#### Task to carry out
Copy, exactly as written, the lines that begin at the one containing "the Key property" and end at the one containing "Statistics in Practice (68, 50)". Skip any pictures in the data below.

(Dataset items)
§
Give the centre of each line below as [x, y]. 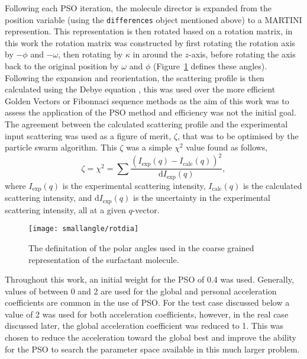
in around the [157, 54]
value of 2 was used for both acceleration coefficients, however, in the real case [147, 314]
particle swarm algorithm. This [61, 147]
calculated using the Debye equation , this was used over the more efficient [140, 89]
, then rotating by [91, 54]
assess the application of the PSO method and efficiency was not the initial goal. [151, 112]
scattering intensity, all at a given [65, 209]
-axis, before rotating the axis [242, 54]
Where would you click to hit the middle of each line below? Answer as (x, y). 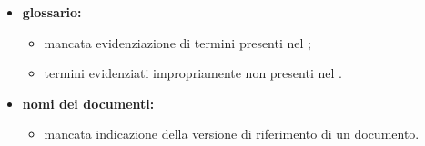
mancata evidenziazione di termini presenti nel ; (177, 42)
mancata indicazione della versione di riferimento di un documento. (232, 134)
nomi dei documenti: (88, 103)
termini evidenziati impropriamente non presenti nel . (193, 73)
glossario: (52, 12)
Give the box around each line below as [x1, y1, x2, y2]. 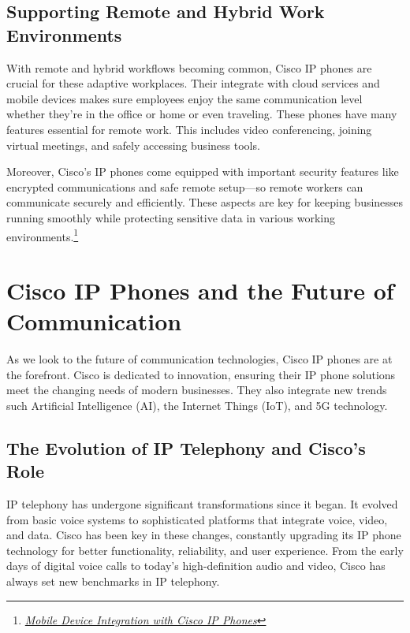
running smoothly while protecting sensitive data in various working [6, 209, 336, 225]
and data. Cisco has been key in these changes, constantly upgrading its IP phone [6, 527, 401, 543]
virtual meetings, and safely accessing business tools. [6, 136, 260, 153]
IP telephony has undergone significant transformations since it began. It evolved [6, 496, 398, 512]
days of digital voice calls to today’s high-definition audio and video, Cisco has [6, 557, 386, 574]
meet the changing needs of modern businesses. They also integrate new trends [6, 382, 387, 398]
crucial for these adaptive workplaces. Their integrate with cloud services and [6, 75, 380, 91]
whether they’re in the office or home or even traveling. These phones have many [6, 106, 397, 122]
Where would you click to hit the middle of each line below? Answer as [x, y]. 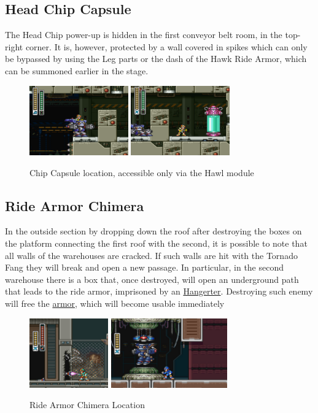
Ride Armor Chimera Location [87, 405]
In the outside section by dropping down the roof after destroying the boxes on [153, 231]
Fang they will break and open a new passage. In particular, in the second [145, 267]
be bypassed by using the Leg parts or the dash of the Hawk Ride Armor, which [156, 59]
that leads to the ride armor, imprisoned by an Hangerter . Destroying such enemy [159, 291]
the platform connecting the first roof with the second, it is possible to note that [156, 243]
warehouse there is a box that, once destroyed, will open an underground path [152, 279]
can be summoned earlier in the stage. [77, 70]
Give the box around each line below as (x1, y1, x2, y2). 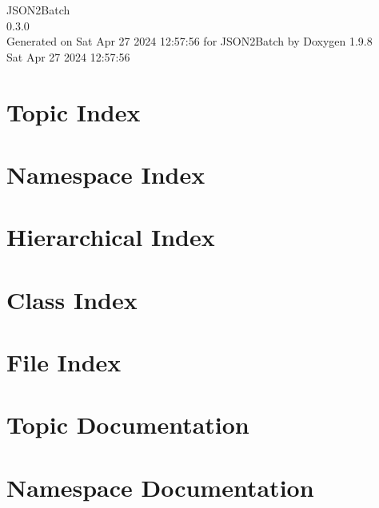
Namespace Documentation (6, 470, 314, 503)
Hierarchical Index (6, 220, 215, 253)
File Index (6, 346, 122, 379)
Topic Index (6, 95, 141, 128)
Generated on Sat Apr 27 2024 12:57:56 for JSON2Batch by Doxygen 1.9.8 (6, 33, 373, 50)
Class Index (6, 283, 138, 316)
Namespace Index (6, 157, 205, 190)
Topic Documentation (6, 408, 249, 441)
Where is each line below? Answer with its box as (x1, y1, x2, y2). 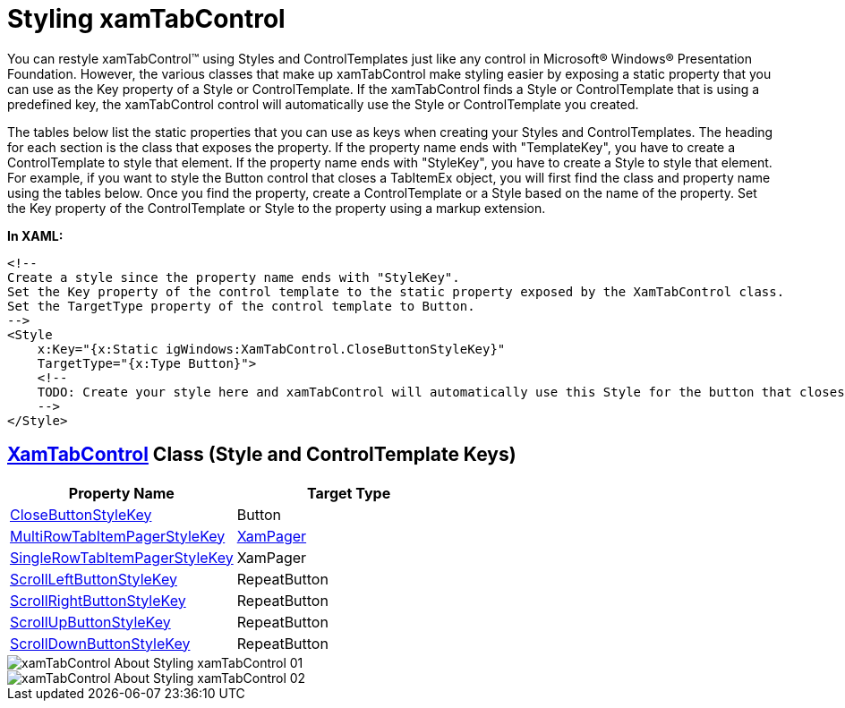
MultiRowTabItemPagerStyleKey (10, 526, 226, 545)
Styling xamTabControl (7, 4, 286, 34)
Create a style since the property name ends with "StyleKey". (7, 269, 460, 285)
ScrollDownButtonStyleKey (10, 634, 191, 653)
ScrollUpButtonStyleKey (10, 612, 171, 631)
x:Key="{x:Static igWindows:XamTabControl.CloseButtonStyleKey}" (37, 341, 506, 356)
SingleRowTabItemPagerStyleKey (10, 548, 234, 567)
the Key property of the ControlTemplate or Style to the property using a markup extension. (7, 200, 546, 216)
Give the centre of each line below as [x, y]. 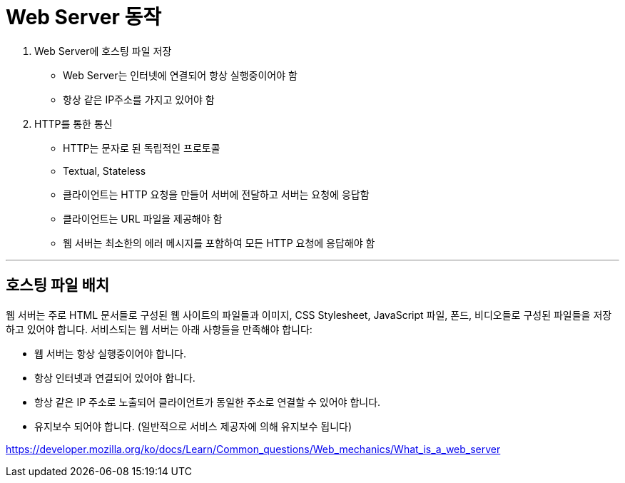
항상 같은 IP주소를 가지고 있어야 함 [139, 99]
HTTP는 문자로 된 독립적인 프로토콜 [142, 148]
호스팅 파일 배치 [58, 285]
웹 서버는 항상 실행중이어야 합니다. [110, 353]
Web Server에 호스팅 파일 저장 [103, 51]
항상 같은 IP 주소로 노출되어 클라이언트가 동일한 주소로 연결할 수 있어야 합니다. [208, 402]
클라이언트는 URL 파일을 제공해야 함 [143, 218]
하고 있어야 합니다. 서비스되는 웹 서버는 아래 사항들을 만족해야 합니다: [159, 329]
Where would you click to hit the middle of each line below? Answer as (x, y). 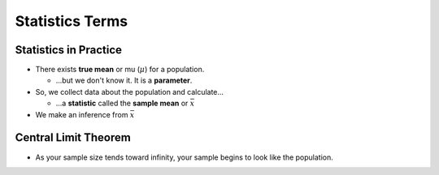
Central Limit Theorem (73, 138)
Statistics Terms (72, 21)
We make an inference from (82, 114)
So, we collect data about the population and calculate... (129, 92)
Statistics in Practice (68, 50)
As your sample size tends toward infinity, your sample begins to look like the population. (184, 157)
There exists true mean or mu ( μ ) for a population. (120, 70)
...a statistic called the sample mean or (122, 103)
§
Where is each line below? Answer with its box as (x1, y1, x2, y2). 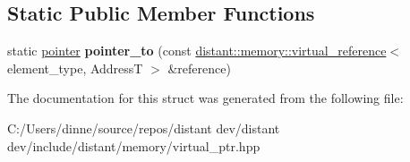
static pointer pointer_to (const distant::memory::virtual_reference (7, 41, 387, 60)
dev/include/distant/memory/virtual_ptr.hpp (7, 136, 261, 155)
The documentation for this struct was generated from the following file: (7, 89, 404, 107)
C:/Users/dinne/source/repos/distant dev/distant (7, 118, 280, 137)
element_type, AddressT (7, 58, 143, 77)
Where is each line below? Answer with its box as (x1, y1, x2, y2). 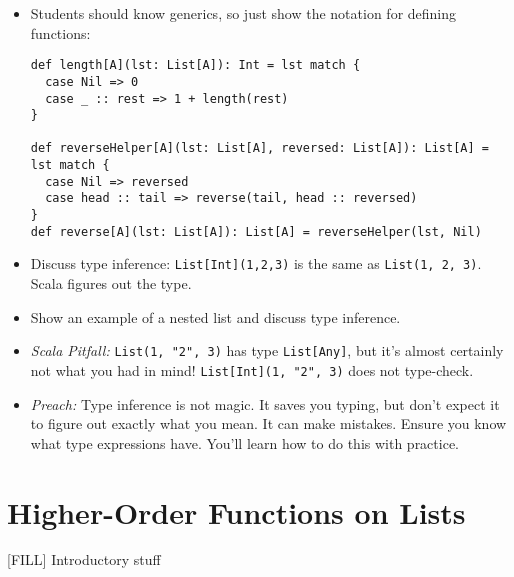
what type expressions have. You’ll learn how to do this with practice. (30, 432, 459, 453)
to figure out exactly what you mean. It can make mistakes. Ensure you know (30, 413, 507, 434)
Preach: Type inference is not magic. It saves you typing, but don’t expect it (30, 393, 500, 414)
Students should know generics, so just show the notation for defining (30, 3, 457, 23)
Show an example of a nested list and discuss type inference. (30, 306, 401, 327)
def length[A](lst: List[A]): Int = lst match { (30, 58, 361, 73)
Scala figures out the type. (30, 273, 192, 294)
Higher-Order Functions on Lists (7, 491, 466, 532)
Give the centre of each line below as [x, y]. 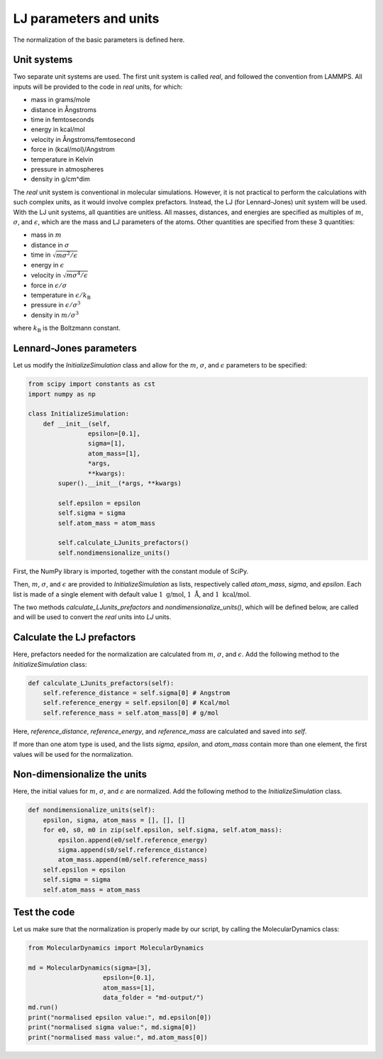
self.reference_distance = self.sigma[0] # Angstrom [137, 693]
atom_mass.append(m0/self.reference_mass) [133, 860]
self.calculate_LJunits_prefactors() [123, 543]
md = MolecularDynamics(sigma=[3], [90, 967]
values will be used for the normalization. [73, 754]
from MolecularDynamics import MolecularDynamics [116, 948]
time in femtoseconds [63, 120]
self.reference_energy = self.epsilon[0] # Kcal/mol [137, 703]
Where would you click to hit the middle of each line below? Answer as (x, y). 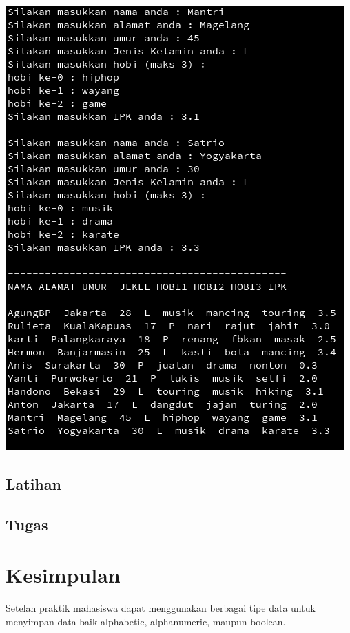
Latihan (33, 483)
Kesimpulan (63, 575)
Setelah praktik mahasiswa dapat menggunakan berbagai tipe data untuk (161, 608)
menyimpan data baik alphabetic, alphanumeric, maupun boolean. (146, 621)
§
#### Solution to this exercise
the Key property of the ControlTemplate or Style to the property using a markup extension. (7, 200, 546, 216)
Give the centre of each line below as [x, y]. 
항상 같은 IP주소를 가지고 있어야 함 [139, 99]
HTTP는 문자로 된 독립적인 프로토콜 [142, 148]
호스팅 파일 배치 [58, 285]
웹 서버는 항상 실행중이어야 합니다. [110, 353]
Web Server에 호스팅 파일 저장 [103, 51]
항상 같은 IP 주소로 노출되어 클라이언트가 동일한 주소로 연결할 수 있어야 합니다. [208, 402]
클라이언트는 URL 파일을 제공해야 함 [143, 218]
하고 있어야 합니다. 서비스되는 웹 서버는 아래 사항들을 만족해야 합니다: [159, 329]
Where would you click to hit the middle of each line below? Answer as (x, y). 
Central Limit Theorem (73, 138)
Statistics Terms (72, 21)
We make an inference from (82, 114)
So, we collect data about the population and calculate... (129, 92)
Statistics in Practice (68, 50)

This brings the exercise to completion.